To overcome the third issue of low rate of photon production, the NIST team made a single-photon source based on a type of quantum dot that has been shown to produce indistinguishable single photons on-demand and at high rates (albeit at cryogenic temperatures).

“This is all done with mature, established integrated photonic fabrication techniques, that had been employed previously in non-quantum applications, and that are scalable—meaning that they can produce large circuits with large numbers of individual elements on them,” said Marcelo Davanço, a research scientist at NIST and first author of the paper.

The main difference between this device architecture and previous architectures, according to Davanço, is that the photon sources are on-chip, whereas in a great majority of other architectures, the photons are produced off-chip, then injected (many times with not great efficiency) into the on-chip waveguide network.
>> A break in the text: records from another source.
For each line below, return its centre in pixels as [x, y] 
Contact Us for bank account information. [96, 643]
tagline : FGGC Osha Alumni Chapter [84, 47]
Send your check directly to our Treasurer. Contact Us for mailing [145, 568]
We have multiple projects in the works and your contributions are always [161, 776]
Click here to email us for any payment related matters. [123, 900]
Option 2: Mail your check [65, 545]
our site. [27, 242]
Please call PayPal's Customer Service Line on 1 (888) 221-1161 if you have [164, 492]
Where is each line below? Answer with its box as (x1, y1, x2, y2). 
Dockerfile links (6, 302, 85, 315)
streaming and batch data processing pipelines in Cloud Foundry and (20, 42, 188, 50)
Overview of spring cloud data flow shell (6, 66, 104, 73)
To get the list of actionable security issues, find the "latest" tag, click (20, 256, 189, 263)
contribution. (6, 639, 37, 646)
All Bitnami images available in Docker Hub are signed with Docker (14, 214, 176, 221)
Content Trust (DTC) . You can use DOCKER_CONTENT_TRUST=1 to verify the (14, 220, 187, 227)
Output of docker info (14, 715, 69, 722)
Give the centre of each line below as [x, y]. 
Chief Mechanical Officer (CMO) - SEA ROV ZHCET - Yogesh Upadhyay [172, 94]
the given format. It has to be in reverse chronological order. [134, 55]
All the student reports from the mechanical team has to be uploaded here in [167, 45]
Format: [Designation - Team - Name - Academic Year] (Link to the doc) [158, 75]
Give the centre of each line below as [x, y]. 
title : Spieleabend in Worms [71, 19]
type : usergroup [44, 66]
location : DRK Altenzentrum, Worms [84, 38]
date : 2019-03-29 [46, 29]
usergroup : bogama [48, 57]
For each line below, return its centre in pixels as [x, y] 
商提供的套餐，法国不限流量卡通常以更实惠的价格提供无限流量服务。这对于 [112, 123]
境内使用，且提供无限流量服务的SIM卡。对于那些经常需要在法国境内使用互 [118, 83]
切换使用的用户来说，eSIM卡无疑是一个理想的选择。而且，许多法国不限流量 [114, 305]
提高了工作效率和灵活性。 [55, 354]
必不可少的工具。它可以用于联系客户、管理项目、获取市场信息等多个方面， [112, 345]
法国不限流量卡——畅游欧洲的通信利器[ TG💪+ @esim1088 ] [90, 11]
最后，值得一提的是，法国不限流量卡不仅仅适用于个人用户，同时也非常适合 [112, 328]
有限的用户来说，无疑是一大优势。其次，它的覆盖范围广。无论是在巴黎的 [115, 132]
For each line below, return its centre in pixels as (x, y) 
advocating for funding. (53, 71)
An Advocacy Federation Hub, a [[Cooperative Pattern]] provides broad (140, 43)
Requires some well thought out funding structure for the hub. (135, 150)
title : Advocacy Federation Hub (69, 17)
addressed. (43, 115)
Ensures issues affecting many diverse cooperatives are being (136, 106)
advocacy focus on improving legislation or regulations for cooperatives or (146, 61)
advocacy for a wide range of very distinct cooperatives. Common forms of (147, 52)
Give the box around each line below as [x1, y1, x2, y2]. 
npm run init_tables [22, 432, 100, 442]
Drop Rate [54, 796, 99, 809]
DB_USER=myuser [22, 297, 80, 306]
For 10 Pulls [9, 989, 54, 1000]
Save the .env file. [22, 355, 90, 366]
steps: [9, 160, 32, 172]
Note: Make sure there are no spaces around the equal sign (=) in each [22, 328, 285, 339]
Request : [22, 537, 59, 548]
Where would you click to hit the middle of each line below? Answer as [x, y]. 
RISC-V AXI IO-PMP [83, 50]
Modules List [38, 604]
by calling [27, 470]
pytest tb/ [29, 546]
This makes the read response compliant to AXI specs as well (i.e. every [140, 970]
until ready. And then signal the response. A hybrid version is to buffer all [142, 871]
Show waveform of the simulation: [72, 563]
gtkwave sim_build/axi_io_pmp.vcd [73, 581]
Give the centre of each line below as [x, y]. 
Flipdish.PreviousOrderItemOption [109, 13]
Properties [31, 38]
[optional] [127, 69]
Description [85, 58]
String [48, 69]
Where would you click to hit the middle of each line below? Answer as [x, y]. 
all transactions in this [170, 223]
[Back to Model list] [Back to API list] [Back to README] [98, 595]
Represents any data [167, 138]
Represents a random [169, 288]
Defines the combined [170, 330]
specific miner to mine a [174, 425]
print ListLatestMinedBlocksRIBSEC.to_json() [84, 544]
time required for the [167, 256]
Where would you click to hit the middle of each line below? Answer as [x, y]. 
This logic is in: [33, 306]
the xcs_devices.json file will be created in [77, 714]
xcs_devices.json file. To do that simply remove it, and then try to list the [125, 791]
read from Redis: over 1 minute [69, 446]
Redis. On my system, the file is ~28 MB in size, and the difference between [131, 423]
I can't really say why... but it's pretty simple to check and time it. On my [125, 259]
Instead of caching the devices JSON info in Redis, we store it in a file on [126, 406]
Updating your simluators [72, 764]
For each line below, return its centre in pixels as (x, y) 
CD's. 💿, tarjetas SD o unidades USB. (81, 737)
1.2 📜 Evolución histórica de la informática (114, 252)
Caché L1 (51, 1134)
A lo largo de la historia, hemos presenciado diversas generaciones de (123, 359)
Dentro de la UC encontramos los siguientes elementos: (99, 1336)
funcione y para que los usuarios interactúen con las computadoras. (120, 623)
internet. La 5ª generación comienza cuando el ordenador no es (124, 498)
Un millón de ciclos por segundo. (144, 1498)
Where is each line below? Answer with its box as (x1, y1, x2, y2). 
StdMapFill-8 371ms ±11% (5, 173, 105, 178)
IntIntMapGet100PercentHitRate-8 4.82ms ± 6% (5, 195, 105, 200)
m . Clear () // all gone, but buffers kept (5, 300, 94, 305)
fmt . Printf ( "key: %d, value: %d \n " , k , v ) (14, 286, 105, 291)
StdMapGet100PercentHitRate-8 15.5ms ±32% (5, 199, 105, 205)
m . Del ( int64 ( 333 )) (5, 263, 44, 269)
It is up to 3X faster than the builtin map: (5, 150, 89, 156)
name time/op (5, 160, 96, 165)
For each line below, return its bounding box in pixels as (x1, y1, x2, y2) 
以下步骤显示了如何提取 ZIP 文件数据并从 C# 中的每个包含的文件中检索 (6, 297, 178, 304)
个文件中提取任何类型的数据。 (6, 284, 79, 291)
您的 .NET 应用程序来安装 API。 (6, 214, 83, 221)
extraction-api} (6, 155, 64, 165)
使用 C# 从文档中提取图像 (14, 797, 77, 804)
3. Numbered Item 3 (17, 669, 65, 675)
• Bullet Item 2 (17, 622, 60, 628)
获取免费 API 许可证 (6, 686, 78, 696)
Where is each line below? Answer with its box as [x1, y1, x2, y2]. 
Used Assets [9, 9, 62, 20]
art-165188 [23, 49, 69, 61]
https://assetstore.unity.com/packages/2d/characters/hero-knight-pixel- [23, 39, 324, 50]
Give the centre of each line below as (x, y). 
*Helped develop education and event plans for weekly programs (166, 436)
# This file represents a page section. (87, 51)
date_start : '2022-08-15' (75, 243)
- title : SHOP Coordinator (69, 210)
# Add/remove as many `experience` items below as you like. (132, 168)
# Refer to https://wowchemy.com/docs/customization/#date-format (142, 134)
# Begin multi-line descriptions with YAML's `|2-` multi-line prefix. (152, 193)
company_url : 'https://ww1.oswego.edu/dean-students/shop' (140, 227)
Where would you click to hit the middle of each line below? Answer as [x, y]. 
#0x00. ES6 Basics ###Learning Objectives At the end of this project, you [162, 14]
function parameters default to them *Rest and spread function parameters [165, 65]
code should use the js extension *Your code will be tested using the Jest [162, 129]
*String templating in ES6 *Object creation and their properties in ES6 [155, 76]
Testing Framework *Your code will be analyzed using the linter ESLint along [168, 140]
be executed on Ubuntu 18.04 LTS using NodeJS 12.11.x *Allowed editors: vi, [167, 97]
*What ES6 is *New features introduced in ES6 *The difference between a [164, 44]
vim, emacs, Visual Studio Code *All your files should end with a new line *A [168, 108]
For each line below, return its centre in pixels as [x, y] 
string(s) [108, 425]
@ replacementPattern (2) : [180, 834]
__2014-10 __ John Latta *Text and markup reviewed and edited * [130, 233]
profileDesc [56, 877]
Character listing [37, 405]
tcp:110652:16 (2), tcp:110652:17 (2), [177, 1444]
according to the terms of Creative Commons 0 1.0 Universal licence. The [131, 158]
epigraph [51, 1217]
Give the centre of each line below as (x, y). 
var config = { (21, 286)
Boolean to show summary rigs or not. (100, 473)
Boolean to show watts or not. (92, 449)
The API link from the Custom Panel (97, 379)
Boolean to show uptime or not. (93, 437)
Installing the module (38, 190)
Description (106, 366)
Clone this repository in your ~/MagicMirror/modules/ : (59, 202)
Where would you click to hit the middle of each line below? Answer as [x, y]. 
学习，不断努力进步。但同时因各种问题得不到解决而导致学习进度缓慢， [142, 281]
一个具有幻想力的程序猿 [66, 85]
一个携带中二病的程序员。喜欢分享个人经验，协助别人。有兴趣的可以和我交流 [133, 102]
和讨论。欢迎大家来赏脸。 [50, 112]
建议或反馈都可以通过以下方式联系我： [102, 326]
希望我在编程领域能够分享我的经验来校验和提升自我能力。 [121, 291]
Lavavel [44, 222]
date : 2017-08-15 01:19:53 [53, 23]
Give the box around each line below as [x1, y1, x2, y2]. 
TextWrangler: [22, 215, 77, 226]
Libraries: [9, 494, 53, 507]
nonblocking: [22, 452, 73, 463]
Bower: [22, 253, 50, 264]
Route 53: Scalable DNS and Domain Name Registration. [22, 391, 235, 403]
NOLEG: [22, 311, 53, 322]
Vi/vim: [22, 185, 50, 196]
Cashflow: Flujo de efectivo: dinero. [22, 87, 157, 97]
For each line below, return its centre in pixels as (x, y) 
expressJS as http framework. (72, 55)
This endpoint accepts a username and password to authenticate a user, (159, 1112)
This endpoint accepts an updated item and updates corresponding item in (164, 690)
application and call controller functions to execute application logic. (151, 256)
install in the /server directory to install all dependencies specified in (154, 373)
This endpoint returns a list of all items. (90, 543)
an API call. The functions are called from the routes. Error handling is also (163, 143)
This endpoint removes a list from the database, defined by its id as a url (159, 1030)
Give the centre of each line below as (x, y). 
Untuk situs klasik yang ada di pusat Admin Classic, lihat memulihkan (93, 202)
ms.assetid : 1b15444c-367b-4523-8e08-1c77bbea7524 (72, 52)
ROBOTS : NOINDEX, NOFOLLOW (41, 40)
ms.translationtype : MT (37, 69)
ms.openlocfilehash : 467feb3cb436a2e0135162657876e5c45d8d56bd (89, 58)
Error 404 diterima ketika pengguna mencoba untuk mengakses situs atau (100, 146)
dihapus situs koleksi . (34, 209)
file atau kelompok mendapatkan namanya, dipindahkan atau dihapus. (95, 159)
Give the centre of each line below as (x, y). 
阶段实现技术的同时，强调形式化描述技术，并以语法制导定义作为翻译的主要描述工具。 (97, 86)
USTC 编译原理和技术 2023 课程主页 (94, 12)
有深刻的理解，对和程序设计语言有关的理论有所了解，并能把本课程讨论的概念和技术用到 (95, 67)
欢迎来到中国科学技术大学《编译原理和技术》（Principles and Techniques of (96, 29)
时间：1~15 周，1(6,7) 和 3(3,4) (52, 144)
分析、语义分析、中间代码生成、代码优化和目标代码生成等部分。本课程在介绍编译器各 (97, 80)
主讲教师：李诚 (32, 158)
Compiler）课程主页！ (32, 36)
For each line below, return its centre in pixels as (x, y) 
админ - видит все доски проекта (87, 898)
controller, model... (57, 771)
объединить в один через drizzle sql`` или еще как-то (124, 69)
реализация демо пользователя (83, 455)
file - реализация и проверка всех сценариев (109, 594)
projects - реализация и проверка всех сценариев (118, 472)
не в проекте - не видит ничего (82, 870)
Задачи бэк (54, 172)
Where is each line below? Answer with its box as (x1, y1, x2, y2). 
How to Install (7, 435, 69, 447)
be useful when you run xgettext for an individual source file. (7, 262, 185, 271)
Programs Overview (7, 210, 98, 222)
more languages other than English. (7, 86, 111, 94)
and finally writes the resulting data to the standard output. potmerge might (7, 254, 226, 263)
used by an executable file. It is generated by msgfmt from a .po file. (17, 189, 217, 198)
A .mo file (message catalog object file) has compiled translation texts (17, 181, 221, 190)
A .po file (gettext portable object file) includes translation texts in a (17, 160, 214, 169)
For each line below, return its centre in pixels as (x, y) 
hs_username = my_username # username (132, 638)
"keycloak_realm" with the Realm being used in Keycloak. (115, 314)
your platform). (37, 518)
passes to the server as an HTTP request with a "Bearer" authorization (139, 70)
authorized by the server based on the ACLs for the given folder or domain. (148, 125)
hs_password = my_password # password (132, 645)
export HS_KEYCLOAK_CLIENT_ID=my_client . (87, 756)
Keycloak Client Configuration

Davanço also contends that their architecture has advantages over other architectures that do include on-chip single-photon sources. “The main reason for that is that we use two types of materials with demonstrated high performance, and we found a way to combine them on a single chip in a way that their individual (and complementary) properties were not compromised and used almost to their full potential,” said Davanço.

A big reason for the superior performance of the quantum dots is that they are encapsulated deep inside a semiconductor material, gallium arsenide (GaAs), according to Davanço. GaAs is also advantageous because it has a high refractive index, and this is something that makes it possible to produce geometries that can efficiently capture photons produced by embedded quantum dots.

While GaAs may be great at boosting the quantum dots, it is not a good material for making low-loss waveguides. If a photon is produced by a quantum dot in the GaAs, and then launched into a GaAs waveguide, this photon will very soon either be scattered out of the waveguide, or absorbed by the material as it propagates.  

“Our solution to this problem was to make a GaAs structure that could both efficiently capture photons emitted by an embedded quantum dot, and then another structure that could launch them with high efficiency into a waveguide made of a different material (silicon nitride), which was also known to provide considerably lower photon losses,” explained Davanço. 

In continuing research, their aim is to fabricate devices with single quantum dots in them, rather than a large number, as in the paper. Davanço adds: “This will allow us to get a better idea of the level of indistinguishability that we can achieve within our architecture.”